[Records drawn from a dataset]
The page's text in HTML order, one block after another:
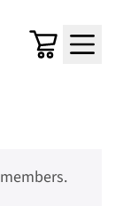
Cart
Menu
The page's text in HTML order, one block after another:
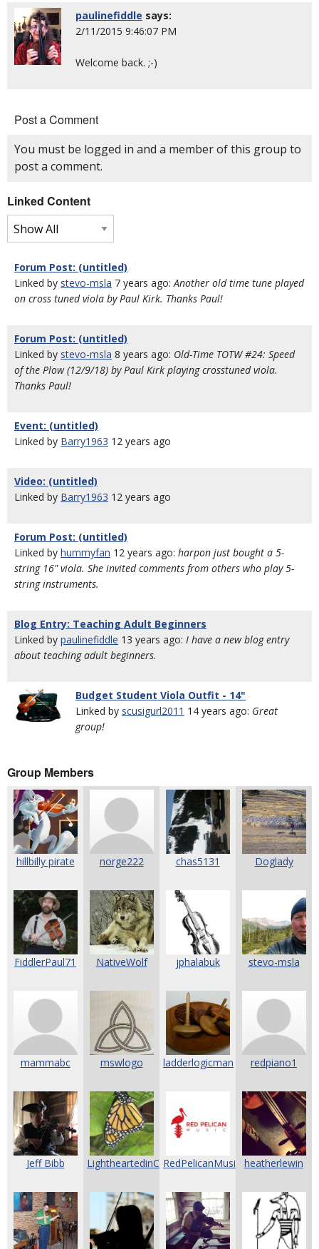
paulinefiddle says:
2/11/2015 9:46:07 PM
Welcome back. ;-)
Post a Comment
You must be logged in and a member of this group to
post a comment.
Linked Content
Forum Post: (untitled)
Linked by stevo-msla 7 years ago: Another old time tune played
on cross tuned viola by Paul Kirk. Thanks Paul!
Forum Post: (untitled)
Linked by stevo-msla 8 years ago: Old-Time TOTW #24: Speed
of the Plow (12/9/18) by Paul Kirk playing crosstuned viola.
Thanks Paul!
Event: (untitled)
Linked by Barry1963 12 years ago
Video: (untitled)
Linked by Barry1963 12 years ago
Forum Post: (untitled)
Linked by hummyfan 12 years ago: harpon just bought a 5-
string 16" viola. She invited comments from others who play 5-
string instruments.
Blog Entry: Teaching Adult Beginners
Linked by paulinefiddle 13 years ago: I have a new blog entry
about teaching adult beginners.
Budget Student Viola Outfit - 14"
Linked by scusigurl2011 14 years ago: Great
group!
Group Members
hillbilly pirate norge222 chas5131 Doglady
FiddlerPaul71 NativeWolf jphalabuk stevo-msla
mammabc mswlogo ladderlogicman redpiano1
Jeff Bibb LightheartedinCaliRedPelicanMusic heatherlewin
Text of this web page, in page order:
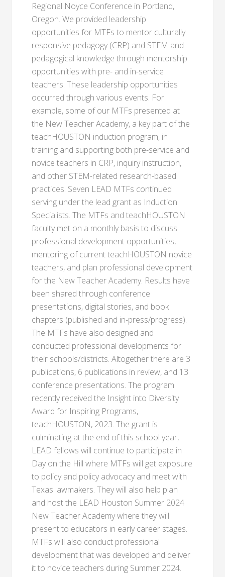
Regional Noyce Conference in Portland,
Oregon. We provided leadership
opportunities for MTFs to mentor culturally
responsive pedagogy (CRP) and STEM and
pedagogical knowledge through mentorship
opportunities with pre- and in-service
teachers. These leadership opportunities
occurred through various events. For
example, some of our MTFs presented at
the New Teacher Academy, a key part of the
teachHOUSTON induction program, in
training and supporting both pre-service and
novice teachers in CRP, inquiry instruction,
and other STEM-related research-based
practices. Seven LEAD MTFs continued
serving under the lead grant as Induction
Specialists. The MTFs and teachHOUSTON
faculty met on a monthly basis to discuss
professional development opportunities,
mentoring of current teachHOUSTON novice
teachers, and plan professional development
for the New Teacher Academy. Results have
been shared through conference
presentations, digital stories, and book
chapters (published and in-press/progress).
The MTFs have also designed and
conducted professional developments for
their schools/districts. Altogether there are 3
publications, 6 publications in review, and 13
conference presentations. The program
recently received the Insight into Diversity
Award for Inspiring Programs,
teachHOUSTON, 2023. The grant is
culminating at the end of this school year,
LEAD fellows will continue to participate in
Day on the Hill where MTFs will get exposure
to policy and policy advocacy and meet with
Texas lawmakers. They will also help plan
and host the LEAD Houston Summer 2024
New Teacher Academy where they will
present to educators in early career stages.
MTFs will also conduct professional
development that was developed and deliver
it to novice teachers during Summer 2024.
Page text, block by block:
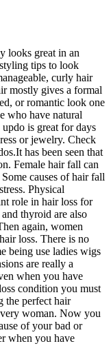
looks great in an
tips to look
curly hair
mostly gives a formal
or romantic look one
who have natural
is great for days
or jewelry. Check
has been seen that
Female hair fall can
causes of hair fall
Physical
role in hair loss for
thyroid are also
again, women
loss. There is no
being use ladies wigs
are really a
when you have
condition you must
the perfect hair
woman. Now you
of your bad or
when you have
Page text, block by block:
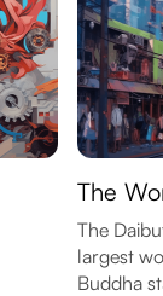
The
The
largest
Buddha
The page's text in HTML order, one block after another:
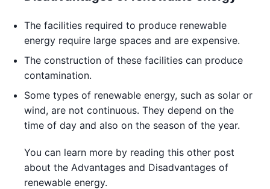
The facilities required to produce renewable
energy require large spaces and are expensive.
The construction of these facilities can produce
contamination.
Some types of renewable energy, such as solar or
wind, are not continuous. They depend on the
time of day and also on the season of the year.
You can learn more by reading this other post
about the Advantages and Disadvantages of
renewable energy.
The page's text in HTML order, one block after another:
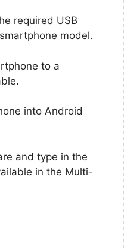
required USB
model.
to a
into Android
and type in the
in the Multi-
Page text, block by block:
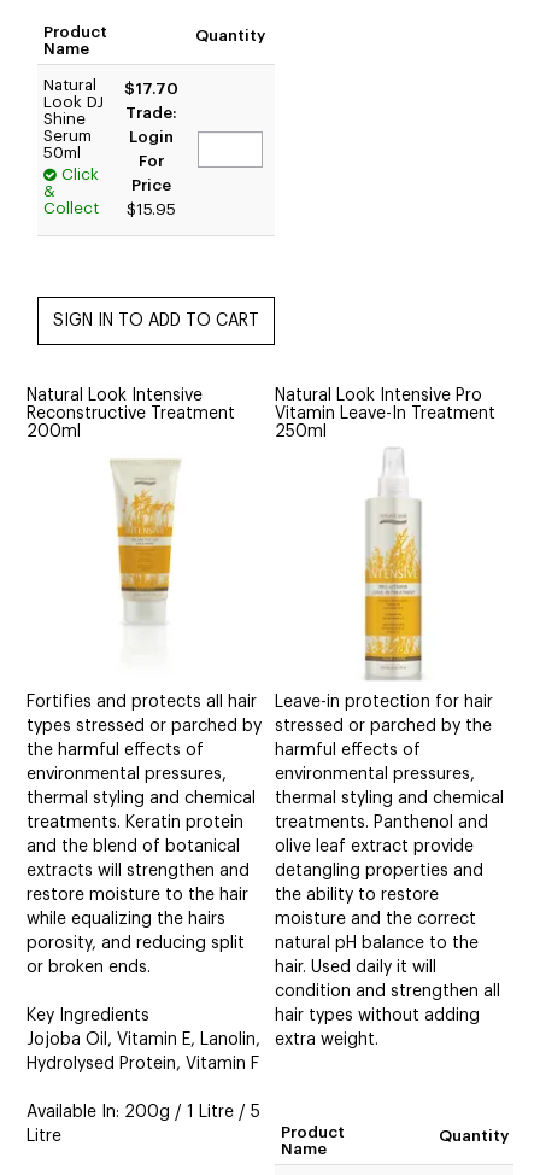
Product
Name
Quantity
Natural
Look DJ
Shine
Serum
50ml
Click
&
Collect
$17.70
Trade:
Login
For
Price
$15.95
Natural Look Intensive
Reconstructive Treatment
200ml
Fortifies and protects all hair
types stressed or parched by
the harmful effects of
environmental pressures,
thermal styling and chemical
treatments. Keratin protein
and the blend of botanical
extracts will strengthen and
restore moisture to the hair
while equalizing the hairs
porosity, and reducing split
or broken ends.
Key Ingredients
Jojoba Oil, Vitamin E, Lanolin,
Hydrolysed Protein, Vitamin F
Available In: 200g / 1 Litre / 5
Litre
Natural Look Intensive Pro
Vitamin Leave-In Treatment
250ml
Leave-in protection for hair
stressed or parched by the
harmful effects of
environmental pressures,
thermal styling and chemical
treatments. Panthenol and
olive leaf extract provide
detangling properties and
the ability to restore
moisture and the correct
natural pH balance to the
hair. Used daily it will
condition and strengthen all
hair types without adding
extra weight.
Product
Name
Quantity
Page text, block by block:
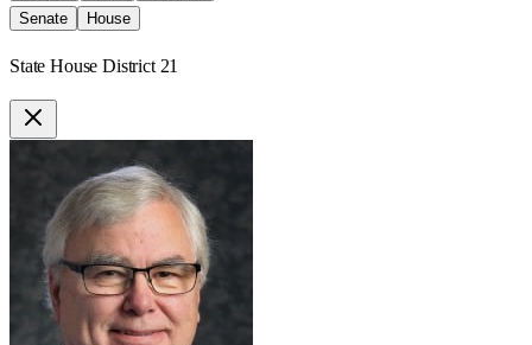
Senate
House
State House District 21
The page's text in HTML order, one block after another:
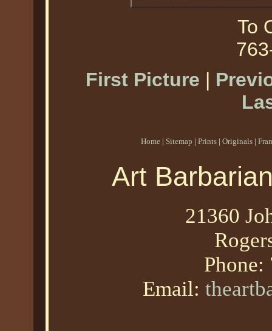
To
First Picture |
Home | Sitemap | Prints | Originals |
Art
21360
Phone:
Email:
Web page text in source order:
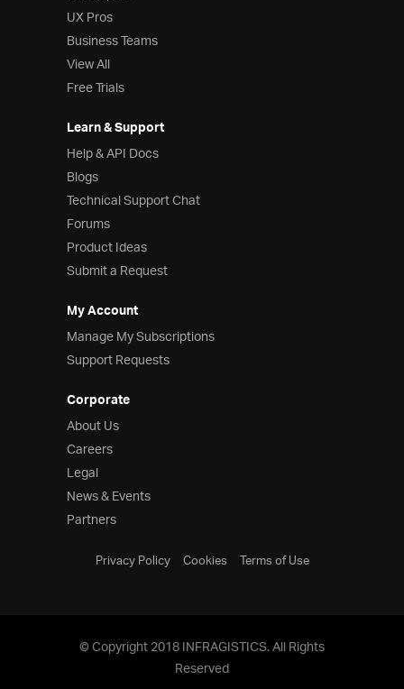
UX Pros
Business Teams
View All
Free Trials
Learn & Support
Help & API Docs
Blogs
Technical Support Chat
Forums
Product Ideas
Submit a Request
My Account
Manage My Subscriptions
Support Requests
Corporate
About Us
Careers
Legal
News & Events
Partners
Privacy Policy Cookies Terms of Use
© Copyright 2018 INFRAGISTICS. All Rights
Reserved
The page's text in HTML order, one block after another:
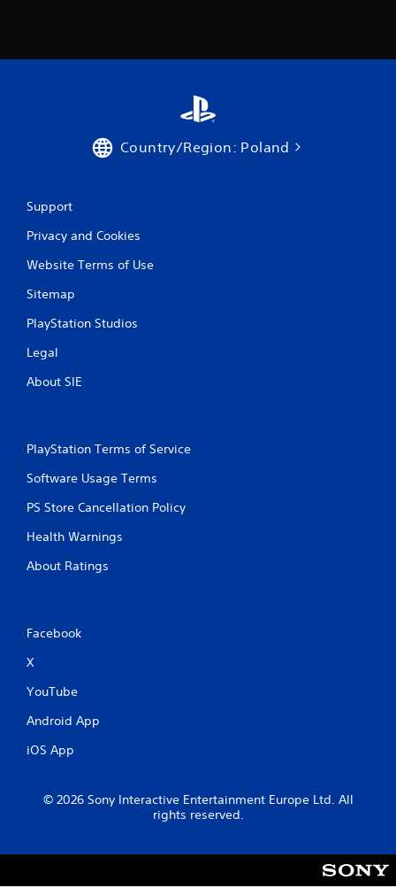
Country/Region: Poland
Support
Privacy and Cookies
Website Terms of Use
Sitemap
PlayStation Studios
Legal
About SIE
PlayStation Terms of Service
Software Usage Terms
PS Store Cancellation Policy
Health Warnings
About Ratings
Facebook
X
YouTube
Android App
iOS App
© 2026 Sony Interactive Entertainment Europe Ltd. All
rights reserved.
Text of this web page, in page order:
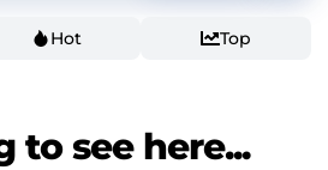
Hot Top
to see here...
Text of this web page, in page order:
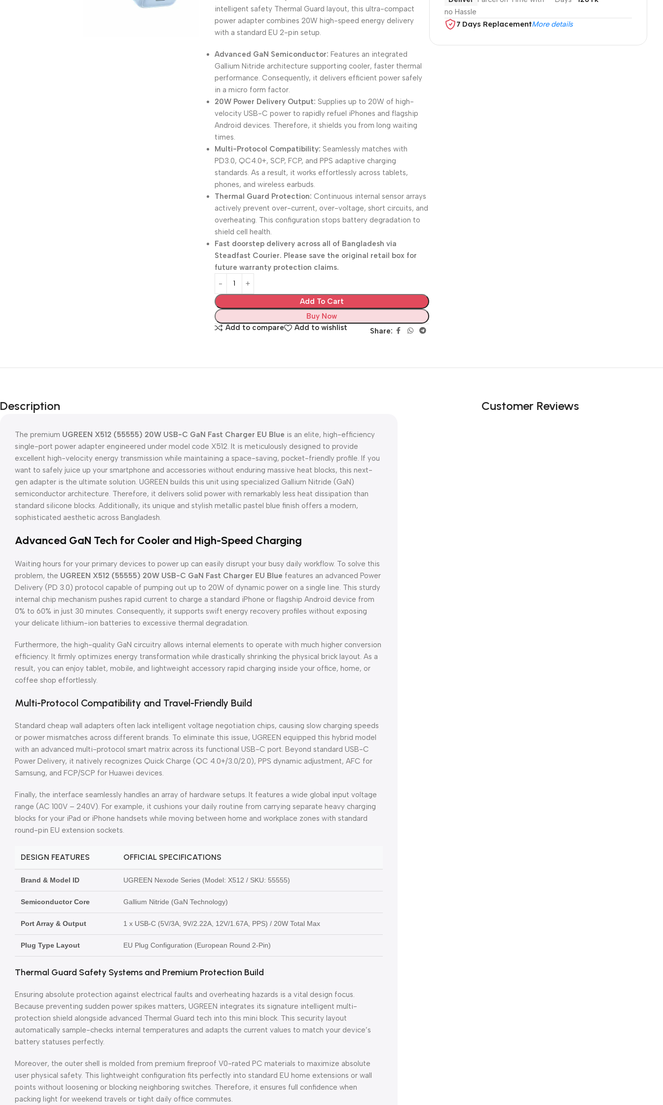
intelligent safety Thermal Guard layout, this ultra-compact
power adapter combines 20W high-speed energy delivery
with a standard EU 2-pin setup.
Advanced GaN Semiconductor: Features an integrated
Gallium Nitride architecture supporting cooler, faster thermal
performance. Consequently, it delivers efficient power safely
in a micro form factor.
20W Power Delivery Output: Supplies up to 20W of high-
velocity USB-C power to rapidly refuel iPhones and flagship
Android devices. Therefore, it shields you from long waiting
times.
Multi-Protocol Compatibility: Seamlessly matches with
PD3.0, QC4.0+, SCP, FCP, and PPS adaptive charging
standards. As a result, it works effortlessly across tablets,
phones, and wireless earbuds.
Thermal Guard Protection: Continuous internal sensor arrays
actively prevent over-current, over-voltage, short circuits, and
overheating. This configuration stops battery degradation to
shield cell health.
Fast doorstep delivery across all of Bangladesh via
Steadfast Courier. Please save the original retail box for
future warranty protection claims.
Add To Cart
Buy Now
Add to compare
Add to wishlist Share:
no Hassle
7 Days ReplacementMore details
Description
The premium UGREEN X512 (55555) 20W USB-C GaN Fast Charger EU Blue is an elite, high-efficiency
single-port power adapter engineered under model code X512. It is meticulously designed to provide
excellent high-velocity energy transmission while maintaining a space-saving, pocket-friendly profile. If you
want to safely juice up your smartphone and accessories without enduring massive heat blocks, this next-
gen adapter is the ultimate solution. UGREEN builds this unit using specialized Gallium Nitride (GaN)
semiconductor architecture. Therefore, it delivers solid power with remarkably less heat dissipation than
standard silicone blocks. Additionally, its unique and stylish metallic pastel blue finish offers a modern,
sophisticated aesthetic across Bangladesh.
Advanced GaN Tech for Cooler and High-Speed Charging
Waiting hours for your primary devices to power up can easily disrupt your busy daily workflow. To solve this
problem, the UGREEN X512 (55555) 20W USB-C GaN Fast Charger EU Blue features an advanced Power
Delivery (PD 3.0) protocol capable of pumping out up to 20W of dynamic power on a single line. This sturdy
internal chip mechanism pushes rapid current to charge a standard iPhone or flagship Android device from
0% to 60% in just 30 minutes. Consequently, it supports swift energy recovery profiles without exposing
your delicate lithium-ion batteries to excessive thermal degradation.
Furthermore, the high-quality GaN circuitry allows internal elements to operate with much higher conversion
efficiency. It firmly optimizes energy transformation while drastically shrinking the physical brick layout. As a
result, you can enjoy tablet, mobile, and lightweight accessory rapid charging inside your office, home, or
coffee shop effortlessly.
Multi-Protocol Compatibility and Travel-Friendly Build
Standard cheap wall adapters often lack intelligent voltage negotiation chips, causing slow charging speeds
or power mismatches across different brands. To eliminate this issue, UGREEN equipped this hybrid model
with an advanced multi-protocol smart matrix across its functional USB-C port. Beyond standard USB-C
Power Delivery, it natively recognizes Quick Charge (QC 4.0+/3.0/2.0), PPS dynamic adjustment, AFC for
Samsung, and FCP/SCP for Huawei devices.
Finally, the interface seamlessly handles an array of hardware setups. It features a wide global input voltage
range (AC 100V – 240V). For example, it cushions your daily routine from carrying separate heavy charging
blocks for your iPad or iPhone handsets while moving between home and workplace zones with standard
round-pin EU extension sockets.
DESIGN FEATURES OFFICIAL SPECIFICATIONS
Brand & Model ID UGREEN Nexode Series (Model: X512 / SKU: 55555)
Semiconductor Core Gallium Nitride (GaN Technology)
Port Array & Output 1 x USB-C (5V/3A, 9V/2.22A, 12V/1.67A, PPS) / 20W Total Max
Plug Type Layout EU Plug Configuration (European Round 2-Pin)
Thermal Guard Safety Systems and Premium Protection Build
Ensuring absolute protection against electrical faults and overheating hazards is a vital design focus.
Because preventing sudden power spikes matters, UGREEN integrates its signature intelligent multi-
protection shield alongside advanced Thermal Guard tech into this mini block. This security layout
automatically sample-checks internal temperatures and adapts the current values to match your device’s
battery statuses perfectly.
Moreover, the outer shell is molded from premium fireproof V0-rated PC materials to maximize absolute
user physical safety. This lightweight configuration fits perfectly into standard EU home extensions or wall
points without loosening or blocking neighboring switches. Therefore, it ensures full confidence when
packing light for weekend travels or tight daily office commutes.
Customer Reviews
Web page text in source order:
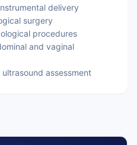
delivery
surgery
procedures
and vaginal
assessment

## What you have to do
Please write out, exactly as they appear above, only the lines in the stretch from the line with "single-port power adapter" through the line with "Waiting hours for".

## Answer space
single-port power adapter engineered under model code X512. It is meticulously designed to provide
excellent high-velocity energy transmission while maintaining a space-saving, pocket-friendly profile. If you
want to safely juice up your smartphone and accessories without enduring massive heat blocks, this next-
gen adapter is the ultimate solution. UGREEN builds this unit using specialized Gallium Nitride (GaN)
semiconductor architecture. Therefore, it delivers solid power with remarkably less heat dissipation than
standard silicone blocks. Additionally, its unique and stylish metallic pastel blue finish offers a modern,
sophisticated aesthetic across Bangladesh.
Advanced GaN Tech for Cooler and High-Speed Charging
Waiting hours for your primary devices to power up can easily disrupt your busy daily workflow. To solve this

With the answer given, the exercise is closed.